## [What is being asked]
When the line with "Test and application" appears below, start repeating lines exactly, and keep going through the line with "(3)$ ./wcb install [41, 347]"; add nothing outside that span.

## [Material for this exercise]
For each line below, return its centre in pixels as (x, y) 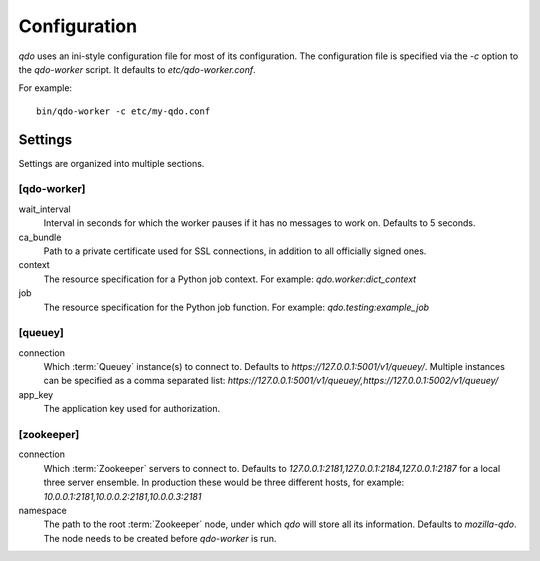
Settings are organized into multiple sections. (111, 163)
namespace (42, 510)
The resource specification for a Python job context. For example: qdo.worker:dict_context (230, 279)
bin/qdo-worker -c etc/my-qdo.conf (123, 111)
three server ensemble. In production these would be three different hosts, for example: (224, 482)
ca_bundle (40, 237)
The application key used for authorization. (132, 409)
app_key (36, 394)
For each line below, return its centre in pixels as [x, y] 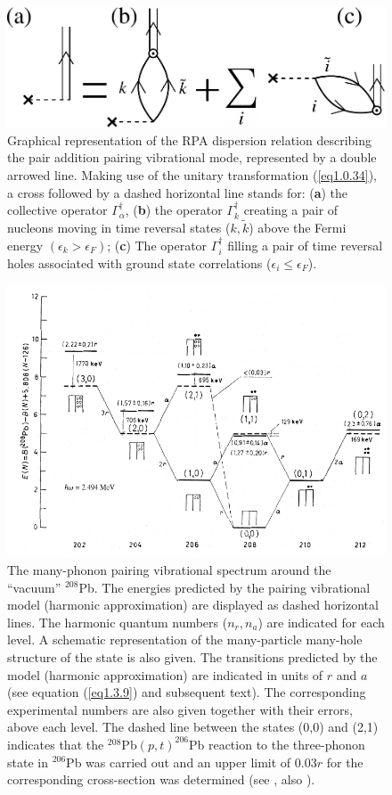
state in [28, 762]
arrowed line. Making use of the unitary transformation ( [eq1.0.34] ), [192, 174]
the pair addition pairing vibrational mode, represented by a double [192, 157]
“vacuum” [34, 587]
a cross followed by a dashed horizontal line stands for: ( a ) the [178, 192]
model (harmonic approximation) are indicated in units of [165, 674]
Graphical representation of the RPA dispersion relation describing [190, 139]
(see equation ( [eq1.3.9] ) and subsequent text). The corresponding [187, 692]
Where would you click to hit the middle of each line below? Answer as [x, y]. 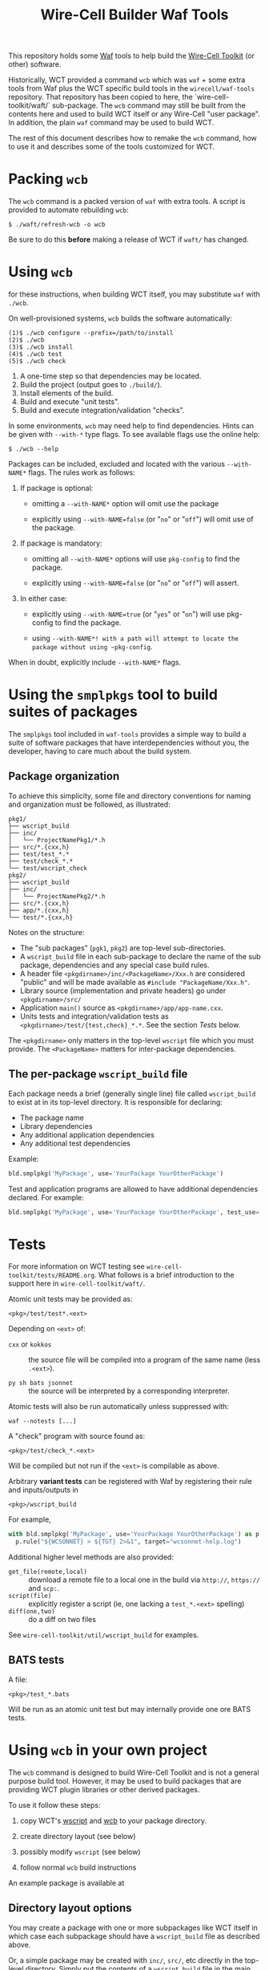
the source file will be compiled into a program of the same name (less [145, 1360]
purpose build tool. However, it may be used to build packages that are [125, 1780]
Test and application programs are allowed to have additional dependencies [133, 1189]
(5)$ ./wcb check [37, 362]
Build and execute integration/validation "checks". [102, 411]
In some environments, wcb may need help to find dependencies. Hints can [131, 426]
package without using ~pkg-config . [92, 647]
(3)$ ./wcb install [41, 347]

* * *

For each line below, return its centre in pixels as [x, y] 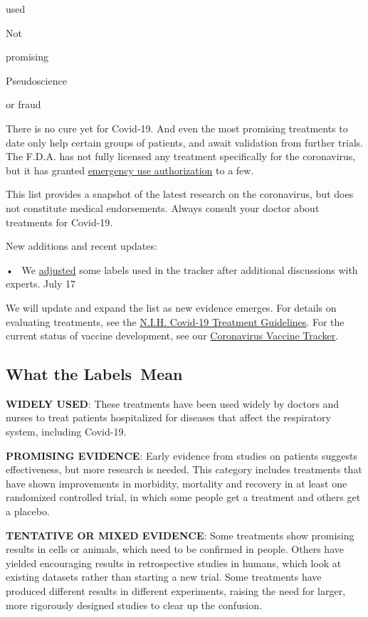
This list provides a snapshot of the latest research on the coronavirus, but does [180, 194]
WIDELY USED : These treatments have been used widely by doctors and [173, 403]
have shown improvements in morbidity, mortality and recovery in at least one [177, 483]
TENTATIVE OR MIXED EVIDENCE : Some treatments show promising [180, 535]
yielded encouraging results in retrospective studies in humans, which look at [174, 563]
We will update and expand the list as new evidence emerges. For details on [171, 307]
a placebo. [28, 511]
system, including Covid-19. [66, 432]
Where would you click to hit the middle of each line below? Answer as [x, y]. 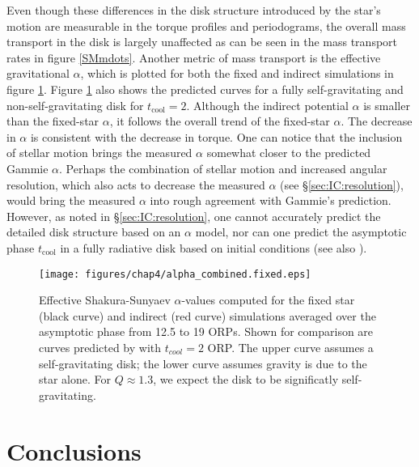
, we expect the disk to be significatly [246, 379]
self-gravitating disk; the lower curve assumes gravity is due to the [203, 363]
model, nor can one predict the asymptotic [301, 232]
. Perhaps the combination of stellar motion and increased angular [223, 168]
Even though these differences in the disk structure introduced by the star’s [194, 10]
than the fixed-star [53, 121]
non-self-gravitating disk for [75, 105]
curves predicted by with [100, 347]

==

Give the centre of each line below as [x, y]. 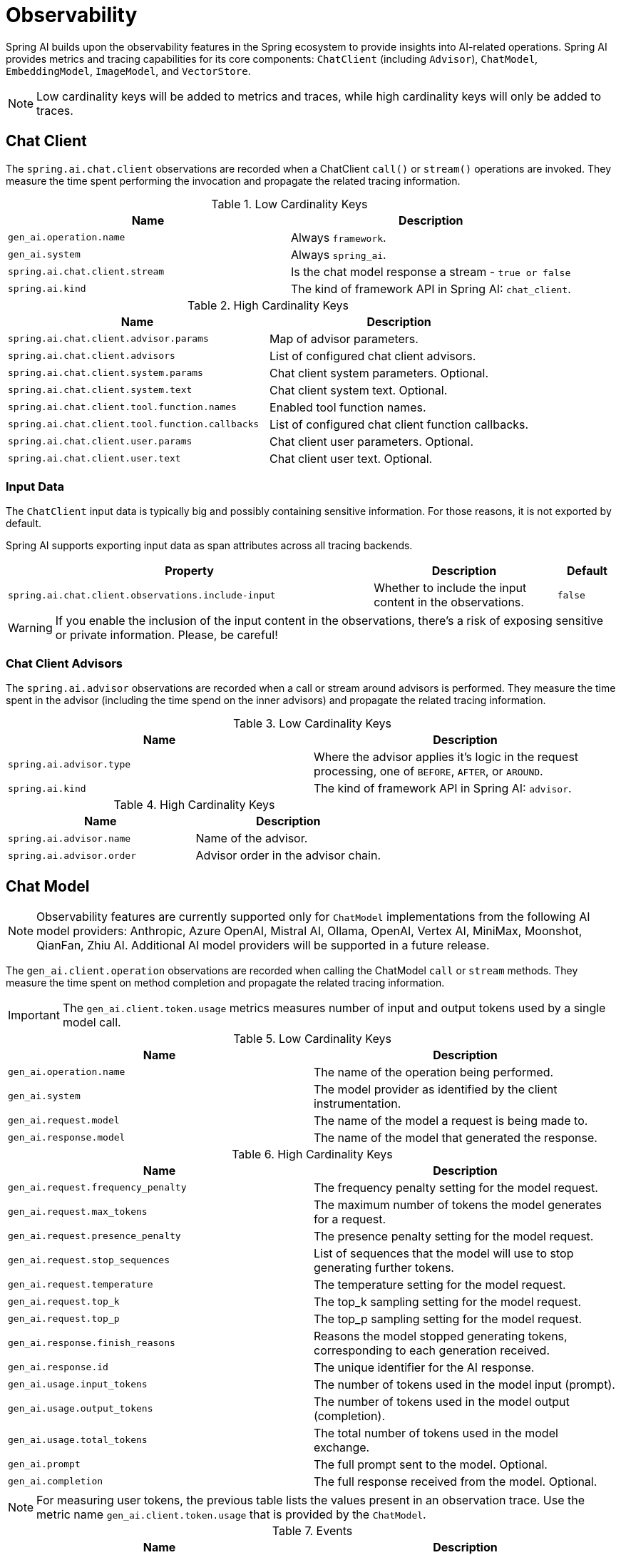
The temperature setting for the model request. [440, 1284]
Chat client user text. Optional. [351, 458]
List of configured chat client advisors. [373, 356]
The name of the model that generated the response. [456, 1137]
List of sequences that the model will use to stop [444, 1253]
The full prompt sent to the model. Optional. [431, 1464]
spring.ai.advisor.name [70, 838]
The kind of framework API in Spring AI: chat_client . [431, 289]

## [Solution to this problem]
Test and application programs are allowed to have additional dependencies [133, 1189]
(5)$ ./wcb check [37, 362]
Build and execute integration/validation "checks". [102, 411]
In some environments, wcb may need help to find dependencies. Hints can [131, 426]
package without using ~pkg-config . [92, 647]
(3)$ ./wcb install [41, 347]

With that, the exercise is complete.